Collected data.
>>>
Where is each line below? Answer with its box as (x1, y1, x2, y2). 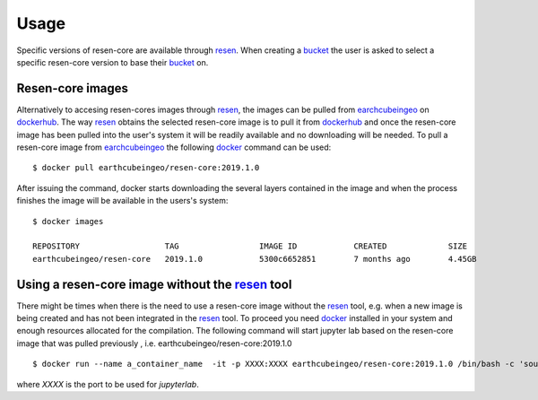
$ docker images (32, 216, 104, 226)
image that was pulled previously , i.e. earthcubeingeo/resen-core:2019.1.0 (16, 337, 292, 349)
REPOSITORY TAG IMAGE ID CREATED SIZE (32, 241, 468, 251)
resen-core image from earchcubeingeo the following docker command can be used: (16, 142, 332, 152)
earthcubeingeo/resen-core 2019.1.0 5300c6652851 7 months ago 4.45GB (32, 254, 477, 264)
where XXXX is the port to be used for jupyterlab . (16, 378, 199, 389)
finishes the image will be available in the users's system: (16, 196, 229, 206)
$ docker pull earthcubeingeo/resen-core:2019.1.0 (32, 162, 260, 173)
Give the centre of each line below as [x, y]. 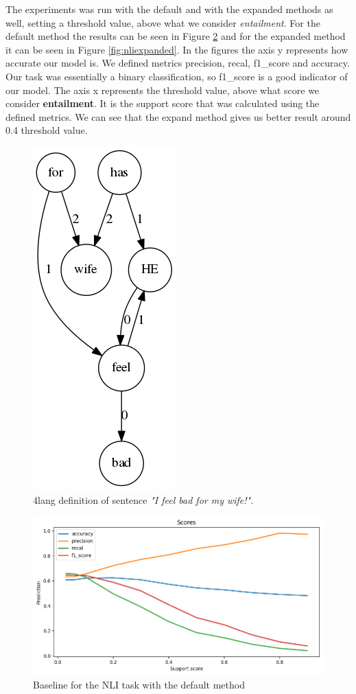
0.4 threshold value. [47, 130]
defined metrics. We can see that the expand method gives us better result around [178, 116]
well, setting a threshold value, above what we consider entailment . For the [163, 22]
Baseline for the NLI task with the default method [139, 684]
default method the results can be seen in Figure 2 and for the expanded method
<<<
Task requirements. Give back exactly the lines from the one containing "finishes the image" through the last line above, both included, and none of the pictures.

Exercise output.
finishes the image will be available in the users's system: (16, 196, 229, 206)
$ docker pull earthcubeingeo/resen-core:2019.1.0 (32, 162, 260, 173)
Give the centre of each line below as [x, y]. 
0.4 threshold value. [47, 130]
defined metrics. We can see that the expand method gives us better result around [178, 116]
well, setting a threshold value, above what we consider entailment . For the [163, 22]
Baseline for the NLI task with the default method [139, 684]
default method the results can be seen in Figure 2 and for the expanded method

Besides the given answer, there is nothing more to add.